## Introduction

Felsenstein (1985) proposed the use of the general statistical procedure of repeated sampling with replacement from a data set (bootstrapping) to estimate confidence limits of the internal branches in a phylogenetic tree. Although there have been debates on the interpretation of bootstrap results (e.g. Felsenstein & Kishino, 1993; Hillis & Bull, 1993) this is still the commonest method for assessing confidence in phylogenies. However, this nonparametric bootstrap method does not provide the opportunity to test *a priori* hypotheses about the phylogeny of a group. The alternative, parametric bootstrap method does (Efron, 1982; Felsenstein, 1988; Bull *et al*., 1993; Hillis *et al*., 1996; Huelsenbeck *et al*., 1996a, b). In contrast to the nonparametric method where replicate character matrices are generated by randomly sampling the original data, this method creates replicates using numerical simulation. A model of evolution is assumed, and its parameters are estimated from the empirical data. Then, using the same model and the estimated parameters, as many replicate data sets as needed of the same size as the original are simulated. Phylogenies constructed from these replicate character matrices are used to generate a distribution of difference measures between the maximum likelihood and *a priori* phylogenetic hypotheses. Huelsenbeck *et al*. (1996b) have advocated a likelihood based phylogenetic reconstruction for the generation of a distribution of difference measures but because of the excessive computation required a parsimony based approach is an acceptable alternative with only a slightly lower level of discrimination (Hillis *et al*., 1996).

Many recent molecular studies have used the parametric bootstrap method for testing *a priori* hypotheses against their molecular based phylogenies (Mallat & Sullivan, 1998; Ruedi *et al.*, 1998; Flook *et al*., 1999; Jackman *et al*., 1999; Oakley & Phillips, 1999). Other studies have utilized variations of the method to examine the possibility of long branch attraction (Felsenstein, 1978; Hendy & Penny, 1989; Huelsenbeck, 1997) causing erroneous topologies (Maddison *et al.*, 1999; Tang *et al*., 1999), to estimate the sequence length required to resolve a particular phylogenetic tree (Halanych, 1998; Flook *et al*., 1999), to evaluate the efficiency of different methods of phylogenetic reconstruction (Bull *et al*., 1993; Hwang *et al*., 1998), and to test the adequacy of models of DNA sequence evolution (Goldman, 1993; Yang *et al.*, 1994).
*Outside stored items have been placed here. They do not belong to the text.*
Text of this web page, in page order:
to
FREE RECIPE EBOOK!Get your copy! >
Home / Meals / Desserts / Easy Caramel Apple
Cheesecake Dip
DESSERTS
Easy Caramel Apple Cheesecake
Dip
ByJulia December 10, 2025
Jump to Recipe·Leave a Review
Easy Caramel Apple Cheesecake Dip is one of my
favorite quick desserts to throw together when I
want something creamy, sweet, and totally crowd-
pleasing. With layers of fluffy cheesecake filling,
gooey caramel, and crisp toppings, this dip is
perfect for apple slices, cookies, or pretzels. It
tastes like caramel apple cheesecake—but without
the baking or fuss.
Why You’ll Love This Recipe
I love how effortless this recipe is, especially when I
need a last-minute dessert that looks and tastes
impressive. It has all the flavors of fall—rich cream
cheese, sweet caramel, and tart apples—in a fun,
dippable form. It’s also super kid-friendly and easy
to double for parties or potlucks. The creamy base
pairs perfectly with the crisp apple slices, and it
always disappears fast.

A critical first step of the parametric bootstrap is specifying a particular substitutional model, whose parameters will be estimated from the empirical data, and which will subsequently be used when generating the simulated, replicate DNA sequences. Hillis *et al*. (1996) stated that in limited studies the method appeared to be robust to changes in the model of evolution. However, Huelsenbeck *et al*. (1996a) suggest as realistic model of DNA substitution as possible should be used to reduce Type I error (false rejection of a null hypothesis) implying that parameter-rich models may perform better. Zhang (1999) has shown that if the substitution model is inadequate then the estimates of the substitution parameters will be biased. By using biased estimates of the parameters the simulated sequence data will deviate from the empirical data, such that the null distribution of tree score differences will be distorted.
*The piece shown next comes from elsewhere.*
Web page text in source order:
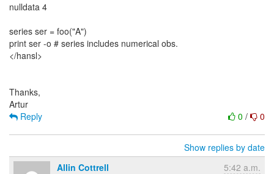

In this study we evaluate empirically the effect of the choice of substitutional model when testing hypotheses of monophyly using DNA sequence data. We have chosen three gene regions (two mitochondrial and one nuclear) commonly used in phylogenetic analyses: cytochrome oxidase subunit I and II (COI and COII), the large mitochondrial ribosomal subunit gene (16S), and the nuclear ribosomal internal transcribed spacer 2 (ITS2). For COI and COII we have used published sequence data for Macaronesian *Calathus* beetles (Carabidae) (Emerson *et al*., 1999, 2000) and for 16S and ITS2 we have used published sequence data for European *Timarcha* beetles (Chrysomelidae) (Gómez-Zurita *et al*., 2000a, b). For each of these data sets we also examine the comparative performance of the nonparametric Kishino–Hasegawa (KH) test (Kishino & Hasegawa, 1989) which compares competing phylogenetic hypotheses under the maximum likelihood (ML) optimality criterion. This method uses likelihood ratio tests of the statistical significance of competing tree topologies. All three data sets offer clear *a priori* hypotheses of monophyly for testing against empirical DNA sequence data.